Our 6th Rifle Division managed to cross the Sozh and take up a defense there, which it, along with other units of the 13th Army, held for almost another month, pinning down Nazi units. And only then, in mid-August, she broke out of the encirclement...

This unique battle lasted two and a half hours.
The Nazis were missing 11 tanks and 7 armored vehicles, 57 soldiers and officers after this battle on the banks of the Dobrost River, where the Russian soldier Nikolai Sirotinin stood as a barrier.

Now there is a monument in that place:

“Here, at dawn on July 17, 1941, senior artillery sergeant Nikolai Vladimirovich Sirotinin, who gave his life for the freedom and independence of our Motherland, entered into single combat with a column of fascist tanks and in a two-hour battle repelled all enemy attacks.”

At first, the Nazis did not believe that only one Soviet soldier was holding them back. They put several villagers against the wall, threatening that they would shoot them if they did not hand over the rest. But there was no one to extradite. They were confronted by one guy - short, frail.
Shocked by his courage and fearlessness, the Germans walked around the gun for a long time, counting empty charging boxes and looking at the highway littered with equipment and corpses.
The tenacity of the Soviet soldier earned the respect of the Nazis.
The commander of the tank battalion, Colonel Erich Schneider (who later became a lieutenant general), ordered the worthy enemy to be buried with military honors.
The Germans gathered the residents of the village of Sokolnichi and held a solemn military funeral for Sergeant Nikolai Sirotinin.
They buried him, walked past in formation and gave the fallen hero a military salute with three rifle salvos. German officers decided to use this feat to make their soldiers the same patriots of Germany as this Russian artilleryman.

Chief Lieutenant of the 4th Panzer Division Friedrich Hoenfeld (died near Tula in the summer of 1942) wrote in his diary:

“July 17, 1941. Sokolnichi, near Krichev. In the evening, an unknown Russian soldier was buried. He stood alone at the cannon, shot at a column of tanks and infantry for a long time, and died. Everyone was surprised at his courage... Oberst said before his grave that if all the Fuhrer’s soldiers fought like this Russian, they would conquer the whole world. They fired three times in volleys from rifles. After all, he is Russian, is such admiration necessary?

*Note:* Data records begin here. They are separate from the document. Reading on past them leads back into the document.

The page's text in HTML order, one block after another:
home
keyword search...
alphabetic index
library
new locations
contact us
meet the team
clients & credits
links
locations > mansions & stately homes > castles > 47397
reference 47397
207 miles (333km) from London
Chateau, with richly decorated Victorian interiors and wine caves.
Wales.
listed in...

Olga Verzhbitskaya recalled:

“In the afternoon, the Germans gathered at the place where Sirotinin’s gun stood. They forced us, local residents, to come there too. As someone who knows German, the chief German, about fifty years old with decorations, tall, bald, and gray-haired, ordered me to translate his speech to the local people. He said that the Russian fought very well, that if the Germans had fought like that, they would have taken Moscow long ago, and that this is how a soldier should defend his homeland - the Fatherland. Then from the pocket of our dead soldier’s tunic they took out a medallion with a note about who and where. The main German told me: “Take it and write to your relatives. Let the mother know what a hero her son was and how he died.” I was afraid to do this... Then a young German officer, standing in the grave and covering Sirotinin’s body with a Soviet raincoat, snatched a piece of paper and a medallion from me and said something rudely. The Germans fired a volley of rifles in honor of our soldier and put a cross on the grave, hanging his helmet, pierced by a bullet. I myself clearly saw the body of Nikolai Sirotinin, even when he was lowered into the grave. His face was not covered in blood, but his tunic had a large bloody stain on the left side, his helmet was broken, and there were many shell casings lying around.
Since our house was located not far from the battle site, next to the road to Sokolnichi, the Germans stood near us. I myself heard how they talked for a long time and admiringly about the feat of the Russian soldier, counting shots and hits. Some of the Germans, even after the funeral, stood for a long time at the gun and the grave and talked quietly.”

Now there is no such grave in the village of Sokolnichi. Because three years after the war, the guy’s body was transferred to a mass grave in the city of Krichev, Mogilev region.

Nikolai Vladimirovich Sirotinin was never nominated for the title of Hero of the Soviet Union.
And for his feat, only in 1960 he was awarded the Order of the Patriotic War, 1st degree (posthumously).
The hero's name, unfortunately, never became publicly known.
And this is probably one of the greatest injustices in the history of that time...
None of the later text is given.